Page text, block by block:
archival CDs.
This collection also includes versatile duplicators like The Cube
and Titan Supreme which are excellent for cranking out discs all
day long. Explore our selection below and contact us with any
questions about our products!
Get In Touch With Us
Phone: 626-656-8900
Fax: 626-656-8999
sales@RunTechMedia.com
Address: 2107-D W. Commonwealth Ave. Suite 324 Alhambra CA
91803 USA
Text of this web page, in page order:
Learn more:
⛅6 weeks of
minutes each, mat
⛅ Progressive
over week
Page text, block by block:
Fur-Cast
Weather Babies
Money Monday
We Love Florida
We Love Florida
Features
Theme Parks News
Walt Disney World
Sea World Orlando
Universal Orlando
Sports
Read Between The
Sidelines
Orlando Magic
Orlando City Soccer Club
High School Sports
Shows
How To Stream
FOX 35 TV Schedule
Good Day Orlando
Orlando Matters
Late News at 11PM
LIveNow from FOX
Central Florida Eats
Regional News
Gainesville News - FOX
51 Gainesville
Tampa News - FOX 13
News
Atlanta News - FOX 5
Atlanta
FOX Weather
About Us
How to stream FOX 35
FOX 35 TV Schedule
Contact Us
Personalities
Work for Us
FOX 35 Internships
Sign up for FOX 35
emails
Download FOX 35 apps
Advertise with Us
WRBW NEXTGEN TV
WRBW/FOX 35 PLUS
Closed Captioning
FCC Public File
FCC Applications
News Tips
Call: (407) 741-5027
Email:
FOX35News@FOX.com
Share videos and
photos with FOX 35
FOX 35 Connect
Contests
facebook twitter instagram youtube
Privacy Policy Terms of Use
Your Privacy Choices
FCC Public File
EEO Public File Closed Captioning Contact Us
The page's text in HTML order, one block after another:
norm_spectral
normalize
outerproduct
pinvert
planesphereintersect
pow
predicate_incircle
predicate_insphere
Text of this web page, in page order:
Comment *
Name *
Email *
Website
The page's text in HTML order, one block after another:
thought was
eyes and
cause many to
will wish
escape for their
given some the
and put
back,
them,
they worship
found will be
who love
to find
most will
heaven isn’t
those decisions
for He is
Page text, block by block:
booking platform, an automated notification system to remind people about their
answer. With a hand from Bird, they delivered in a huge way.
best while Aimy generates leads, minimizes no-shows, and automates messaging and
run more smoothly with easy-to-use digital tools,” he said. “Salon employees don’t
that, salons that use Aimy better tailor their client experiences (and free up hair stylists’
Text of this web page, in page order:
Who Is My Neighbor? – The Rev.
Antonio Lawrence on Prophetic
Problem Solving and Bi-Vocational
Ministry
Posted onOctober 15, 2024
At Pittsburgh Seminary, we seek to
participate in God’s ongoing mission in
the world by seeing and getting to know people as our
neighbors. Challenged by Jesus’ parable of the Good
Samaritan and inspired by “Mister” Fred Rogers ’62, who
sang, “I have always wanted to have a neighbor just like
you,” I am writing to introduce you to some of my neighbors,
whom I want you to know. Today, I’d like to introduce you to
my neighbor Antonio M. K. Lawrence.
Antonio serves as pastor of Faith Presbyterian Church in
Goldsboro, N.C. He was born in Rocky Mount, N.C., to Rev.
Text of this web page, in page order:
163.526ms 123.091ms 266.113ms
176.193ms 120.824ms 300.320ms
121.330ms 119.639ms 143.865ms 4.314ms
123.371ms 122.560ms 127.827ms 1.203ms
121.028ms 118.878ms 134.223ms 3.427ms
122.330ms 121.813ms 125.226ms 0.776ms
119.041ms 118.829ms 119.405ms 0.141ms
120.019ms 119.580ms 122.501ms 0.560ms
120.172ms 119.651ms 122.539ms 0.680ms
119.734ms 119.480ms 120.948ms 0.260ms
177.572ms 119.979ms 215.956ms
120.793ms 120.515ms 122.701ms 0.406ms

◆ Work order
The full set of entries above needs to be restated word for word.

◆ Response to the exercise
Page text, block by block:
archival CDs.
This collection also includes versatile duplicators like The Cube
and Titan Supreme which are excellent for cranking out discs all
day long. Explore our selection below and contact us with any
questions about our products!
Get In Touch With Us
Phone: 626-656-8900
Fax: 626-656-8999
sales@RunTechMedia.com
Address: 2107-D W. Commonwealth Ave. Suite 324 Alhambra CA
91803 USA
Text of this web page, in page order:
Learn more:
⛅6 weeks of
minutes each, mat
⛅ Progressive
over week
Page text, block by block:
Fur-Cast
Weather Babies
Money Monday
We Love Florida
We Love Florida
Features
Theme Parks News
Walt Disney World
Sea World Orlando
Universal Orlando
Sports
Read Between The
Sidelines
Orlando Magic
Orlando City Soccer Club
High School Sports
Shows
How To Stream
FOX 35 TV Schedule
Good Day Orlando
Orlando Matters
Late News at 11PM
LIveNow from FOX
Central Florida Eats
Regional News
Gainesville News - FOX
51 Gainesville
Tampa News - FOX 13
News
Atlanta News - FOX 5
Atlanta
FOX Weather
About Us
How to stream FOX 35
FOX 35 TV Schedule
Contact Us
Personalities
Work for Us
FOX 35 Internships
Sign up for FOX 35
emails
Download FOX 35 apps
Advertise with Us
WRBW NEXTGEN TV
WRBW/FOX 35 PLUS
Closed Captioning
FCC Public File
FCC Applications
News Tips
Call: (407) 741-5027
Email:
FOX35News@FOX.com
Share videos and
photos with FOX 35
FOX 35 Connect
Contests
facebook twitter instagram youtube
Privacy Policy Terms of Use
Your Privacy Choices
FCC Public File
EEO Public File Closed Captioning Contact Us
The page's text in HTML order, one block after another:
norm_spectral
normalize
outerproduct
pinvert
planesphereintersect
pow
predicate_incircle
predicate_insphere
Text of this web page, in page order:
Comment *
Name *
Email *
Website
The page's text in HTML order, one block after another:
thought was
eyes and
cause many to
will wish
escape for their
given some the
and put
back,
them,
they worship
found will be
who love
to find
most will
heaven isn’t
those decisions
for He is
Page text, block by block:
booking platform, an automated notification system to remind people about their
answer. With a hand from Bird, they delivered in a huge way.
best while Aimy generates leads, minimizes no-shows, and automates messaging and
run more smoothly with easy-to-use digital tools,” he said. “Salon employees don’t
that, salons that use Aimy better tailor their client experiences (and free up hair stylists’
Text of this web page, in page order:
Who Is My Neighbor? – The Rev.
Antonio Lawrence on Prophetic
Problem Solving and Bi-Vocational
Ministry
Posted onOctober 15, 2024
At Pittsburgh Seminary, we seek to
participate in God’s ongoing mission in
the world by seeing and getting to know people as our
neighbors. Challenged by Jesus’ parable of the Good
Samaritan and inspired by “Mister” Fred Rogers ’62, who
sang, “I have always wanted to have a neighbor just like
you,” I am writing to introduce you to some of my neighbors,
whom I want you to know. Today, I’d like to introduce you to
my neighbor Antonio M. K. Lawrence.
Antonio serves as pastor of Faith Presbyterian Church in
Goldsboro, N.C. He was born in Rocky Mount, N.C., to Rev.
Text of this web page, in page order:
163.526ms 123.091ms 266.113ms
176.193ms 120.824ms 300.320ms
121.330ms 119.639ms 143.865ms 4.314ms
123.371ms 122.560ms 127.827ms 1.203ms
121.028ms 118.878ms 134.223ms 3.427ms
122.330ms 121.813ms 125.226ms 0.776ms
119.041ms 118.829ms 119.405ms 0.141ms
120.019ms 119.580ms 122.501ms 0.560ms
120.172ms 119.651ms 122.539ms 0.680ms
119.734ms 119.480ms 120.948ms 0.260ms
177.572ms 119.979ms 215.956ms
120.793ms 120.515ms 122.701ms 0.406ms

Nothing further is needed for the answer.